'''

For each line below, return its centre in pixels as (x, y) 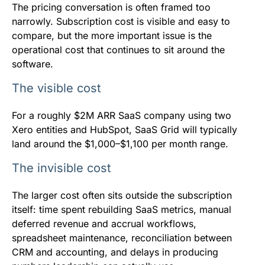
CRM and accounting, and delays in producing (115, 252)
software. (33, 64)
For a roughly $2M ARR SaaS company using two (122, 116)
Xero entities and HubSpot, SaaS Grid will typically (125, 130)
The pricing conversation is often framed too (111, 7)
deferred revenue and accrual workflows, (104, 224)
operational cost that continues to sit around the (118, 50)
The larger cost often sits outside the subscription (122, 195)
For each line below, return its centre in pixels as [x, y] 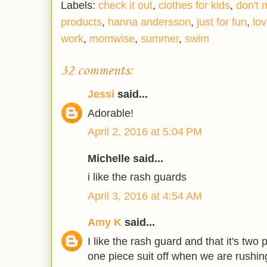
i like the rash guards [137, 177]
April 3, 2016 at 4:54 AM [145, 196]
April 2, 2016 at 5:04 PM [145, 132]
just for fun [222, 22]
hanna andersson [149, 22]
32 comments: [97, 71]
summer [160, 39]
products [81, 22]
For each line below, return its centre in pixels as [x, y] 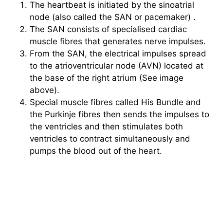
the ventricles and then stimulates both [106, 127]
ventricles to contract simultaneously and [110, 139]
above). [45, 90]
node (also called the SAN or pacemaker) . [113, 17]
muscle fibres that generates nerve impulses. [118, 41]
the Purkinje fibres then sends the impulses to [119, 114]
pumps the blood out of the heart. [96, 151]
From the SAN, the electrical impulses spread [118, 54]
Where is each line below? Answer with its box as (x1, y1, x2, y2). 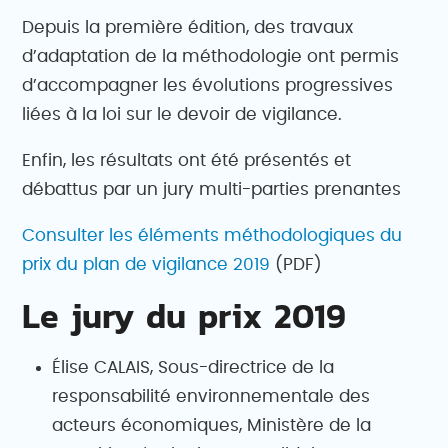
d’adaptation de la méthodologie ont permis (22, 47, 400, 65)
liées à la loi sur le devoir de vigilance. (22, 105, 343, 123)
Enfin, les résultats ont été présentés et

'''

Work task: Working from the lines above, reproduce the material exactly and exclude its pictures.

Exercise output:
For each line below, return its centre in pixels as (x, y) 
CRM and accounting, and delays in producing (115, 252)
software. (33, 64)
For a roughly $2M ARR SaaS company using two (122, 116)
Xero entities and HubSpot, SaaS Grid will typically (125, 130)
The pricing conversation is often framed too (111, 7)
deferred revenue and accrual workflows, (104, 224)
operational cost that continues to sit around the (118, 50)
The larger cost often sits outside the subscription (122, 195)
For each line below, return its centre in pixels as [x, y] 
i like the rash guards [137, 177]
April 3, 2016 at 4:54 AM [145, 196]
April 2, 2016 at 5:04 PM [145, 132]
just for fun [222, 22]
hanna andersson [149, 22]
32 comments: [97, 71]
summer [160, 39]
products [81, 22]
For each line below, return its centre in pixels as [x, y] 
the ventricles and then stimulates both [106, 127]
ventricles to contract simultaneously and [110, 139]
above). [45, 90]
node (also called the SAN or pacemaker) . [113, 17]
muscle fibres that generates nerve impulses. [118, 41]
the Purkinje fibres then sends the impulses to [119, 114]
pumps the blood out of the heart. [96, 151]
From the SAN, the electrical impulses spread [118, 54]
Where is each line below? Answer with its box as (x1, y1, x2, y2). 
d’adaptation de la méthodologie ont permis (22, 47, 400, 65)
liées à la loi sur le devoir de vigilance. (22, 105, 343, 123)
Enfin, les résultats ont été présentés et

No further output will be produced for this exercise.